Eventually we plan to implement a new mechanism of queue management in MR3
so that the user of Hive on MR3 can use an interface compatible with Hive Workload Manager.
Support for Microsoft Azure and Google Cloud
We have already tested Hive on MR3 thoroughly on Amazon AWS (EMR and EKS). We plan to extend Hive on MR3 as necessary so that it runs seamlessly on Microsoft Azure and Google Cloud as well.
Backend for Amazon Fargate
Currently MR3 implements backends for Yarn and Kubernetes resource schedulers. Another resource scheduler under consideration is Amazon Fargate. Since its unit of resource allocation is containers, Amazon Fargate can make MR3 much less likely to suffer from over-provisioning of cluster resources than Yarn and Kubernetes. In conjunction with the support for autoscaling in MR3, the backend for Amazon Fargate may enable MR3 to finish the execution of DAGs faster (just by creating more containers as needed) while reducing the overall cost (just by deleting idle containers as soon as possible). The limiting factors, however, are the 10GB limit on disk volumes and no support for EFS PersistentVolume.
MapReduce on MR3 and Pig on MR3
MR3 is not designed specifically for Apache Hive. In fact, MR3 started its life as a general purpose execution engine, and it was only later that we decided to develop Hive on MR3 as a means of testing MR3 more thoroughly. As such, MR3 can easily execute MapReduce jobs which are converted to simple DAGs with two Vertexes. MR3 can also execute Pig jobs which can be converted to DAGs utilizing the Tez runtime. Thus, as new major applications of MR3, we plan to implement clients for MapReduce and Pig (MapReduce on MR3 and Pig on MR3). Then all the strengths of MR3, such as concurrent DAGs, cross-DAG container reuse, fault tolerance, and autoscaling, are automatically available when running MapReduce and Pig jobs, whether on Hadoop or on Kubernetes.

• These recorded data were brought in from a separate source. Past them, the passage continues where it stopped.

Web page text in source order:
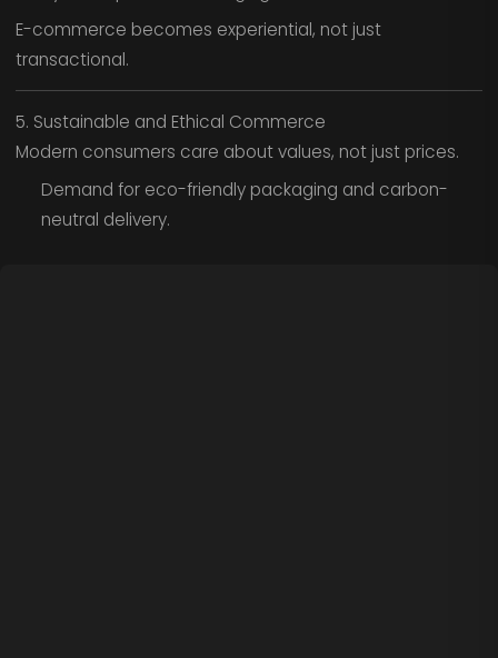
E-commerce becomes experiential, not just
transactional.
5. Sustainable and Ethical Commerce
Modern consumers care about values, not just prices.
Demand for eco-friendly packaging and carbon-
neutral delivery.
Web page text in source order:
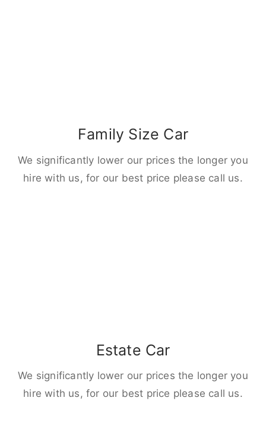
Family Size Car
We significantly lower our prices the longer you
hire with us, for our best price please call us.
Estate Car
We significantly lower our prices the longer you
hire with us, for our best price please call us.
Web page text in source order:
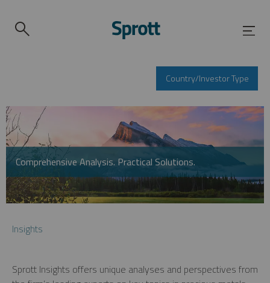
Country/Investor Type
Comprehensive Analysis. Practical Solutions.
Insights
Sprott Insights offers unique analyses and perspectives from
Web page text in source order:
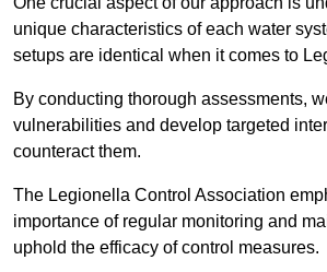
unique characteristics of each water
setups are identical when it comes to
By conducting thorough assessments,
vulnerabilities and develop targeted
counteract them.
The Legionella Control Association
importance of regular monitoring and
uphold the efficacy of control measures.
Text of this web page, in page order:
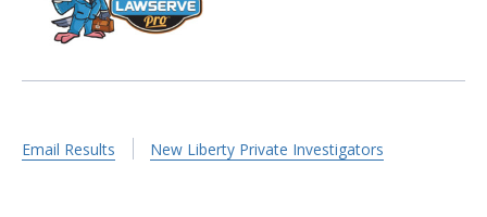
Email Results New Liberty Private Investigators
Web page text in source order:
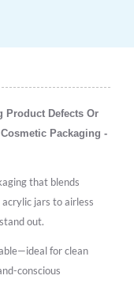
Product Defects Or
Packaging -
that blends
jars to airless
out.
for clean
conscious
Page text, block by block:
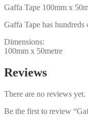
Gaffa Tape 100mm x
Gaffa Tape has hundreds
Dimensions:
100mm x 50metre
Reviews
There are no reviews yet.
Be the first to review
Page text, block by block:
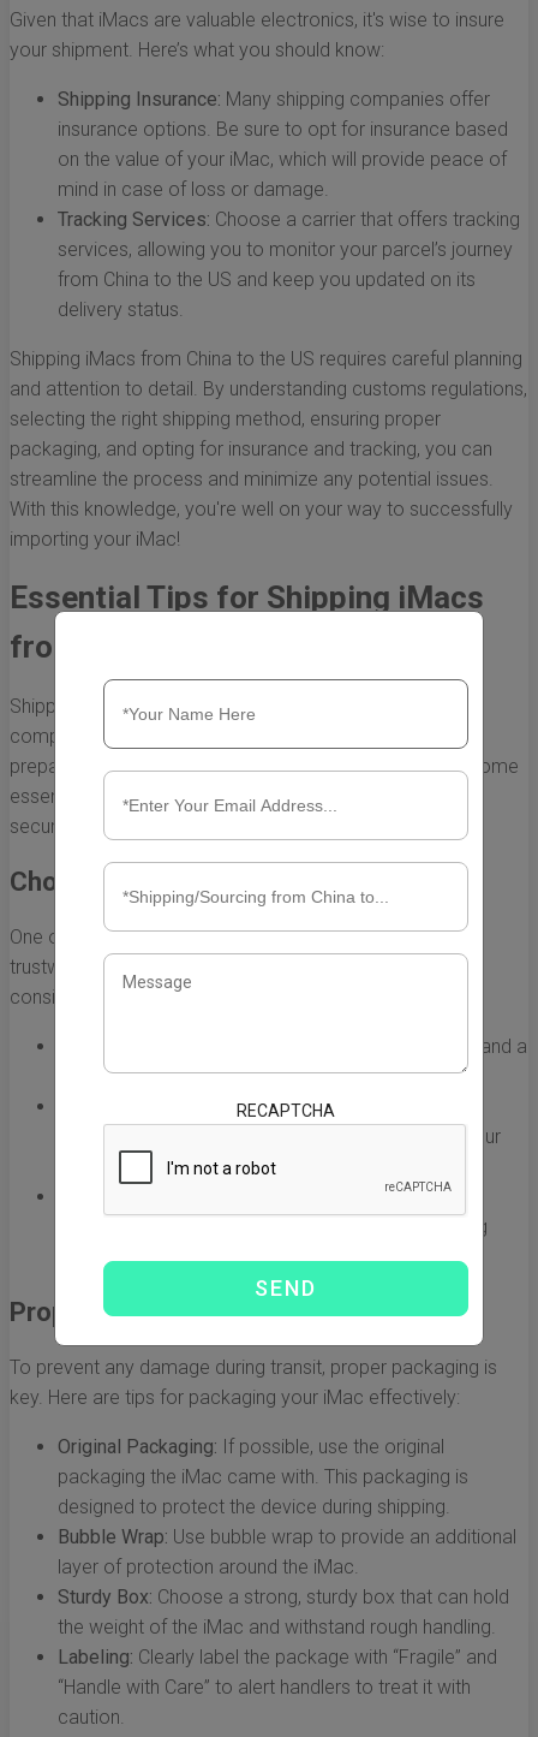
Given that iMacs are valuable electronics, it's wise to insure
your shipment. Here’s what you should know:
Shipping Insurance: Many shipping companies offer
insurance options. Be sure to opt for insurance based
on the value of your iMac, which will provide peace of
mind in case of loss or damage.
Tracking Services: Choose a carrier that offers tracking
services, allowing you to monitor your parcel’s journey
from China to the US and keep you updated on its
delivery status.
Shipping iMacs from China to the US requires careful planning
and attention to detail. By understanding customs regulations,
selecting the right shipping method, ensuring proper
packaging, and opting for insurance and tracking, you can
streamline the process and minimize any potential issues.
With this knowledge, you're well on your way to successfully
importing your iMac!
Essential Tips for Shipping iMacs
from China to the US
Shipping an iMac from China to the US can seem like a
complex process, but with the right knowledge and
preparation, it can be seamless and efficient. Here are some
essential tips to ensure that your iMac arrives safely and
securely.
Choose a Reliable Shipping Carrier
One of the first steps in shipping your iMac is selecting a
trustworthy shipping carrier. Here are some factors to
consider:
Look for carriers with positive reviews and a
solid reputation for handling electronics.
Ensure that the shipping service
provides a tracking number, so you can monitor your
package’s journey.
Opt for a carrier that offers
insurance options in case of damage or loss during
shipping.
Proper Packaging is Crucial
To prevent any damage during transit, proper packaging is
key. Here are tips for packaging your iMac effectively:
Original Packaging: If possible, use the original
packaging the iMac came with. This packaging is
designed to protect the device during shipping.
Bubble Wrap: Use bubble wrap to provide an additional
layer of protection around the iMac.
Sturdy Box: Choose a strong, sturdy box that can hold
the weight of the iMac and withstand rough handling.
Labeling: Clearly label the package with “Fragile” and
“Handle with Care” to alert handlers to treat it with
caution.
RECAPTCHA
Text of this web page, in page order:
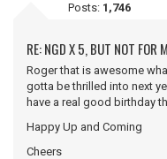
Posts: 1,746
RE: NGD X 5, BUT NOT FOR
Roger that is awesome
gotta be thrilled into next
have a real good birthday
Happy Up and Coming
Cheers
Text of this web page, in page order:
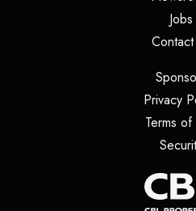
Jobs
Contact
Privacy
Terms of
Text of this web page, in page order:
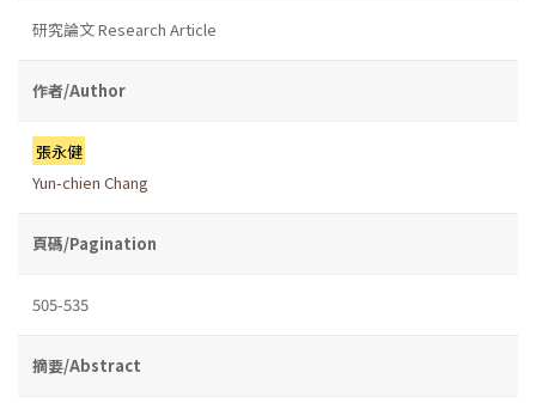
研究論文 Research Article
作者/Author
張永健
Yun-chien Chang
頁碼/Pagination
505-535
摘要/Abstract
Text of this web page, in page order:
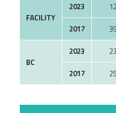
FACILITY
2023
2017
BC
2023
2017
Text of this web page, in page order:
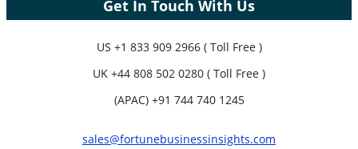
Get In Touch With Us
US +1 833 909 2966 ( Toll Free )
UK +44 808 502 0280 ( Toll Free )
(APAC) +91 744 740 1245
sales@fortunebusinessinsights.com
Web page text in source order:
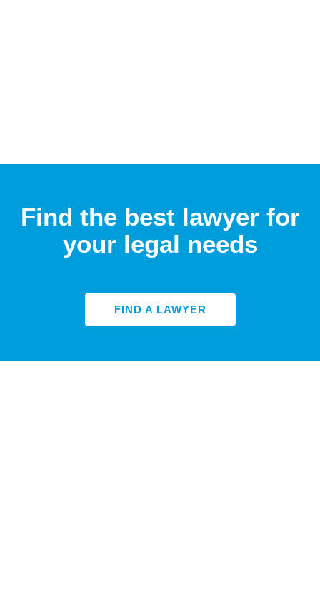
Find the best lawyer for
your legal needs
FIND A LAWYER
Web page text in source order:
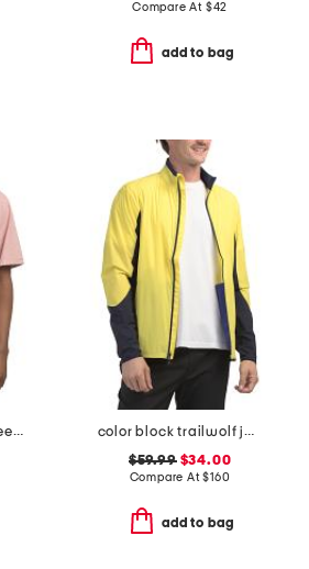
Compare At $42
add to bag
linen nelson short sleeve shirt
color block trailwolf jacket
$59.99$34.00
Compare At$160
add to bag
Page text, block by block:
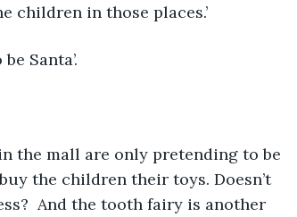
children in those places.’
Santa’.
the mall are only pretending to be
the children their toys. Doesn’t
And the tooth fairy is another
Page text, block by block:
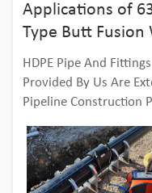
Applications of
Type Butt Fusion
HDPE Pipe And
Provided By Us Are
Pipeline Construction
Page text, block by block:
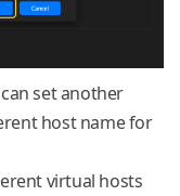
set another
host name for
virtual hosts
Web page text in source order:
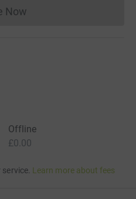
Now
Donations cannot currently
Offline
£0.00
Learn more about fees
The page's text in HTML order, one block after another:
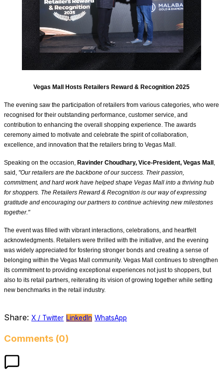
Vegas Mall Hosts Retailers Reward & Recognition 2025
The evening saw the participation of retailers from various categories, who were
recognised for their outstanding performance, customer service, and
contribution to enhancing the overall shopping experience. The awards
ceremony aimed to motivate and celebrate the spirit of collaboration,
excellence, and innovation that the retailers bring to Vegas Mall.
Speaking on the occasion, Ravinder Choudhary, Vice-President, Vegas Mall
said, "Our retailers are the backbone of our success. Their passion,
commitment, and hard work have helped shape Vegas Mall into a thriving hub
for shoppers. The Retailers Reward & Recognition is our way of expressing
gratitude and encouraging our partners to continue achieving new milestones
together."
The event was filled with vibrant interactions, celebrations, and heartfelt
acknowledgments. Retailers were thrilled with the initiative, and the evening
was widely appreciated for fostering stronger bonds and creating a sense of
belonging within the Vegas Mall community. Vegas Mall continues to strengthen
its commitment to providing exceptional experiences not just to shoppers, but
also to its retail partners, reiterating its vision of growing together while setting
new benchmarks in the retail industry.
Share: X / Twitter LinkedIn WhatsApp
Comments (0)
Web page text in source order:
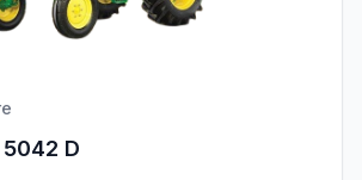
D
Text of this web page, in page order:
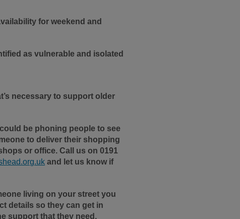
for weekend and
as vulnerable and isolated
necessary to support older
be phoning people to see
to deliver their shopping
or office. Call us on 0191
and let us know if
living on your street you
details so they can get in
support that they need.

Since multiple clients can connect to a common DAGAppMaster, we can even share ContainerWorkers among Hive, MapReduce, and Pig jobs without having to maintain three separate clusters!
Support for Java 11 and higher
Java is evolving fast, but MR3 still requires Java 8. On Hadoop, it is not easy to migrate to a higher version such as Java 11 because of potential dependency problems. On Kubernetes, however, it suffices to check dependency problems in a local cluster. Thus we plan to upgrade MR3 to use Java 11 or higher, and experiment with it on Kubernetes. In particular, new garbage collectors available in recent versions of Java (such as Shenandoah and ZGC) may be able to instantly boost the performance of MR3 for free.